How to complete this task: Compute how many lines in the listing below hold the string "typetable", then state only the result.

Extracted records:
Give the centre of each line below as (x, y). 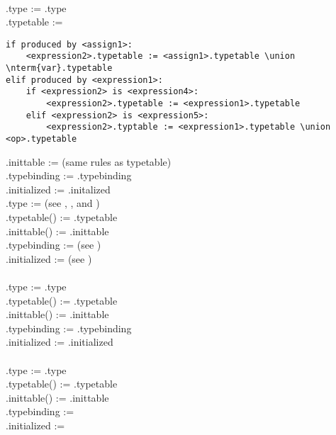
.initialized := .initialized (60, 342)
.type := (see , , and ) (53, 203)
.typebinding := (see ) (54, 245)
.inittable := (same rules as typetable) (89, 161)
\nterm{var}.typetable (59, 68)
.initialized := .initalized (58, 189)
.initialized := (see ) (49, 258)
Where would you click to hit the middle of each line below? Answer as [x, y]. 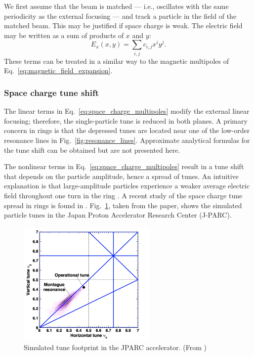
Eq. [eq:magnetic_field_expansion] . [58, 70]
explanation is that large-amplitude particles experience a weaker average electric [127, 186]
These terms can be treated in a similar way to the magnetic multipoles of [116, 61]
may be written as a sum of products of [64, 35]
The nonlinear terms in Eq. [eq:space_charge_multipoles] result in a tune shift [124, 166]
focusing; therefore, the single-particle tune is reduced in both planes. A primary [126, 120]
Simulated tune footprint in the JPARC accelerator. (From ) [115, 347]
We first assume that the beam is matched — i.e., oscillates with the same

Your response: 2